# Autotrail Tracker chassis rust



## thornem (May 10, 2012)

Having recently bought a 2007 Autotrail Tracker I've been underneath it and found a very rusty chassis section supporting the right hand side floor amidships. It was originally painted black but the paint has peeled off in large strips leaving the chassis section to rust. It's not structurally unsound but would become so if left untreated. The section is not galvanised and has clearly just been sprayed with black paint without a primer coat.

Has anyone else experienced this? Is it normal for Autotrail motorhomes? 

I've cleaned it back (filthy job) and treated it with Kurust, and will apply Waxoyl type treatment. Any better ideas?


----------



## DTPCHEMICALS (Jul 24, 2006)

Although the base vehicle is at least five years old I would get in touch with both Autotrail and Fiat. Send them Photo`s. Maybe post some on here too. That is not a good advert.

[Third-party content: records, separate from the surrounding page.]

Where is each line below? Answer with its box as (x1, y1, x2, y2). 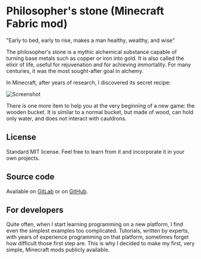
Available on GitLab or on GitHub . (6, 187, 89, 195)
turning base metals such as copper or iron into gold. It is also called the (6, 54, 184, 62)
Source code (6, 172, 55, 182)
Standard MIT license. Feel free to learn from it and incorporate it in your (6, 148, 185, 155)
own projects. (6, 154, 40, 162)
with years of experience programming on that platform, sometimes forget (6, 233, 189, 240)
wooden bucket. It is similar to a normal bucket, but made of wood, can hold (6, 108, 194, 115)
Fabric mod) (6, 17, 68, 31)
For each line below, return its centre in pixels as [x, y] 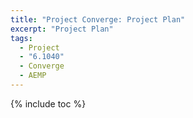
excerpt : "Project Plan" [62, 29]
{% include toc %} [48, 103]
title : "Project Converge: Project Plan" [98, 19]
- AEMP [33, 76]
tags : [21, 38]
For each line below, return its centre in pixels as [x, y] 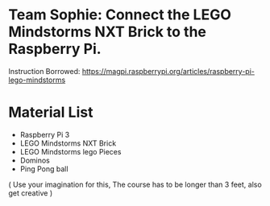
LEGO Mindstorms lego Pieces [71, 151]
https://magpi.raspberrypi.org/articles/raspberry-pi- [168, 71]
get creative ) [31, 193]
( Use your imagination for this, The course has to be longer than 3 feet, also [135, 184]
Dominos [35, 160]
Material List [51, 112]
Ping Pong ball [44, 169]
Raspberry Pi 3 [45, 134]
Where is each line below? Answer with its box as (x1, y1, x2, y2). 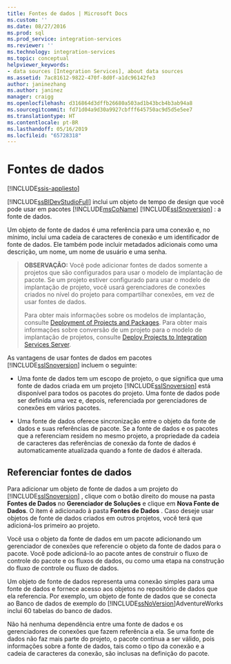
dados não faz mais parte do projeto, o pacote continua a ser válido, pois (7, 635, 215, 643)
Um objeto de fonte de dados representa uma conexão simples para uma (7, 577, 215, 585)
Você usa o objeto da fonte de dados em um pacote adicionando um (7, 535, 202, 543)
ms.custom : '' (7, 17, 48, 23)
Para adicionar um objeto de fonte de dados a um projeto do (7, 485, 179, 493)
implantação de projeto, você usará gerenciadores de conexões (23, 283, 205, 292)
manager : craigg (7, 94, 54, 101)
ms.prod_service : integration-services (7, 36, 122, 43)

All my chassis is painted white. And is nearly as clean as the day I purchased it.

Dave p


----------



## thornem (May 10, 2012)

*Autotrail Tracker Chassis rust*

The Chassis part in question is not the Fiat structure, nor is it the rear end which is galvanised, but an insert about 1M long and 200mm high towards the centre of the vehicle.

Here's a picture of what it looks like after a bit of scraping.


----------



## DTPCHEMICALS (Jul 24, 2006)

looks like a job for Hammerite.
I have to do our towbar which was only fitted 2 years ago.
Looks like it has been originally painted with an aerosol.

Dave p


----------



## robrace (Jun 30, 2005)

*rust*

If the chassis rail unbolts I would be enclined to remove it!get it bead/sand blasted paint it properly and put back on.Although you can paint it it situ you will not be able to get at top of it where it is against floor.If you are going to keep the van sometime you mays as well do it once rather than have to redo it in a couple of years..


----------



## thornem (May 10, 2012)

Thanks for the suggestion. It's fairly well embedded so removing it would be an exercise. It sits underneath the seat belt anchorage points which are bolted through a big frame on the floor, and looks like a matched pair of frames, one inside (rust free) and the other outside. This Tracker has two forward facing passenger seats; not all do.


I've written to Autotrail asking their advice.


----------